_What you are asked to do_
Find the line holding "herfst nazomer kou" in the entries below. Give it again exactly, along with every line after it up to and including the line holding "Zastosowanie i wykorzystanie".
[Exercise materials — start]
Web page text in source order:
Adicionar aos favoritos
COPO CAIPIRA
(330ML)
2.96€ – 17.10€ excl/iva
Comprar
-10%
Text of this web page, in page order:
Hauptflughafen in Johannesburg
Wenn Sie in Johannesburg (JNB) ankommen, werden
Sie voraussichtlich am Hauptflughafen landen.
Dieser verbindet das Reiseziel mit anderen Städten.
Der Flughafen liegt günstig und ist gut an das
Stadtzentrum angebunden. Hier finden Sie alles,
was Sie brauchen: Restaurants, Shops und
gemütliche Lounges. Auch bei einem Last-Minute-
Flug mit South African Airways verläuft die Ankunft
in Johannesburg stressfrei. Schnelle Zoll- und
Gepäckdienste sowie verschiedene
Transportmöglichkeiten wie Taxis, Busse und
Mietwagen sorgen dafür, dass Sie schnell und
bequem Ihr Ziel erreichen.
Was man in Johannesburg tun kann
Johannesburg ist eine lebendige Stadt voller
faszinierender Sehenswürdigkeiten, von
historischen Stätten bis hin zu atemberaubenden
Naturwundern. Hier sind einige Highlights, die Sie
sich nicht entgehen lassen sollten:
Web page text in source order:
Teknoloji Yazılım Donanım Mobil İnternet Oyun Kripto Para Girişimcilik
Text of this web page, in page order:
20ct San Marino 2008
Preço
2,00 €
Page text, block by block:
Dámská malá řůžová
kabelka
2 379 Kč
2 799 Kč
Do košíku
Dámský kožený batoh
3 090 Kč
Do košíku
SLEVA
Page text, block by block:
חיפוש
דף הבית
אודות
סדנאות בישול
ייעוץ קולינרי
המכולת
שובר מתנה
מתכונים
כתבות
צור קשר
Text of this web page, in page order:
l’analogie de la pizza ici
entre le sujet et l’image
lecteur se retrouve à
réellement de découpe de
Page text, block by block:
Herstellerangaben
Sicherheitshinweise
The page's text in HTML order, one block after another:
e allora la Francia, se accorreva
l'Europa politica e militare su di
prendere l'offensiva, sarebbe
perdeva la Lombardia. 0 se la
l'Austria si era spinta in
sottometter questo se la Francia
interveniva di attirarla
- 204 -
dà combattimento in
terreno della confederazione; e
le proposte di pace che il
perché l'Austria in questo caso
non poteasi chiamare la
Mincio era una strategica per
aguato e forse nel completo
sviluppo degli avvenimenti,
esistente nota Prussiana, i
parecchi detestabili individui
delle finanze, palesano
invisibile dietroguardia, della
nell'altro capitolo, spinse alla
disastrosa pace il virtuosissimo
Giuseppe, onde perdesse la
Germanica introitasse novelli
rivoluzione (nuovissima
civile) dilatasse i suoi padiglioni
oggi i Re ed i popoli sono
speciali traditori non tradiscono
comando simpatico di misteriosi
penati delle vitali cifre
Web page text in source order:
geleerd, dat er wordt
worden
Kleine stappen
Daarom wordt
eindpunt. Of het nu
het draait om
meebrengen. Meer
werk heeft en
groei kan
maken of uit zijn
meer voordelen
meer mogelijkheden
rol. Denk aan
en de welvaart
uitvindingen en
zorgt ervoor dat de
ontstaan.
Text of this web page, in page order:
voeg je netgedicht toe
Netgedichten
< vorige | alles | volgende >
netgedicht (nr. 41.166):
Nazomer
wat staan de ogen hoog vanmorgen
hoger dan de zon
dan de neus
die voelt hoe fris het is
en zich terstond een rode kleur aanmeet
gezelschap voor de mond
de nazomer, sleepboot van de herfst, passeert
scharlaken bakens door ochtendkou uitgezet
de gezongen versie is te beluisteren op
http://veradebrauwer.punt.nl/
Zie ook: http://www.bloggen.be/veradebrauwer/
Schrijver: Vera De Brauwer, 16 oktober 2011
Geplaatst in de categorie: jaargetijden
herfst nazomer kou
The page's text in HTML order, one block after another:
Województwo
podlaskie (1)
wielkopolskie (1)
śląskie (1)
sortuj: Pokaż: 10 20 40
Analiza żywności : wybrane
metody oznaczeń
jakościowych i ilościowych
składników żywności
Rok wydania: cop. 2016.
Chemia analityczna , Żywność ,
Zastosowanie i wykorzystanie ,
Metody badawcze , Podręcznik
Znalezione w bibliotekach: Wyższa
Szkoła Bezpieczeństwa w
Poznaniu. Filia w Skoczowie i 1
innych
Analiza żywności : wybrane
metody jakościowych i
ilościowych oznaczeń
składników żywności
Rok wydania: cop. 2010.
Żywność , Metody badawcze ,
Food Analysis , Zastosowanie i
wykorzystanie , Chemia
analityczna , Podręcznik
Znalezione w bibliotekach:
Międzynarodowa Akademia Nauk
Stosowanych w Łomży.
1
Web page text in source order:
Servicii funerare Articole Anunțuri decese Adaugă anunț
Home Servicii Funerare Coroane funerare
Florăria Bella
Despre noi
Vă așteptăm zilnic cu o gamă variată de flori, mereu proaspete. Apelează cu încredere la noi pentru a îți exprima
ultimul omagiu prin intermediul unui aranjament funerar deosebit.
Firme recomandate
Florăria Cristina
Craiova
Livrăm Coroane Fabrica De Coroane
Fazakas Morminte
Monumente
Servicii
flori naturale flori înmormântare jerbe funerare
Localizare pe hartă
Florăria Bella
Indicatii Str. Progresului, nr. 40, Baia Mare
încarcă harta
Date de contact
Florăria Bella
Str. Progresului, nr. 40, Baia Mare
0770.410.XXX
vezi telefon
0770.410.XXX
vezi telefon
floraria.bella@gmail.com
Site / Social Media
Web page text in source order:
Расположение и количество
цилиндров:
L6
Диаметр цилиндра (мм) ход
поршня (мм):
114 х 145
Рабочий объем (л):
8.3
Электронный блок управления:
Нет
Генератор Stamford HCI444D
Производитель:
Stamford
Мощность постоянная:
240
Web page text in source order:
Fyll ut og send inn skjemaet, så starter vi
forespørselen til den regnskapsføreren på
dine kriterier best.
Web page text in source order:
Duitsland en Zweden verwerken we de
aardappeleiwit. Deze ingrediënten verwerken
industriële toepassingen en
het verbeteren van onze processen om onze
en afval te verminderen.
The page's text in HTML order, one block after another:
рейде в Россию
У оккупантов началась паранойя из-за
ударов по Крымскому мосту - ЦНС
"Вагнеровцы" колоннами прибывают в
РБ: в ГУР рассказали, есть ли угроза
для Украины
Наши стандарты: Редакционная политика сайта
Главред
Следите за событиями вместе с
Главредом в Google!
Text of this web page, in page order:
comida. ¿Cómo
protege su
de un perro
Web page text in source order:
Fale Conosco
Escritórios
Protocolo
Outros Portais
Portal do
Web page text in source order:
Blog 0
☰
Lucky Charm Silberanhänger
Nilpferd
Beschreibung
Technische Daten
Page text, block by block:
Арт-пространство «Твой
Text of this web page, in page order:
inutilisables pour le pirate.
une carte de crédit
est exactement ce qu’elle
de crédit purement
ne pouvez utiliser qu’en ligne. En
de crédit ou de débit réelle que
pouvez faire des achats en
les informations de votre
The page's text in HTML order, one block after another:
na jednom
[Exercise materials — finish]
_Your response_
herfst nazomer kou
The page's text in HTML order, one block after another:
Województwo
podlaskie (1)
wielkopolskie (1)
śląskie (1)
sortuj: Pokaż: 10 20 40
Analiza żywności : wybrane
metody oznaczeń
jakościowych i ilościowych
składników żywności
Rok wydania: cop. 2016.
Chemia analityczna , Żywność ,
Zastosowanie i wykorzystanie ,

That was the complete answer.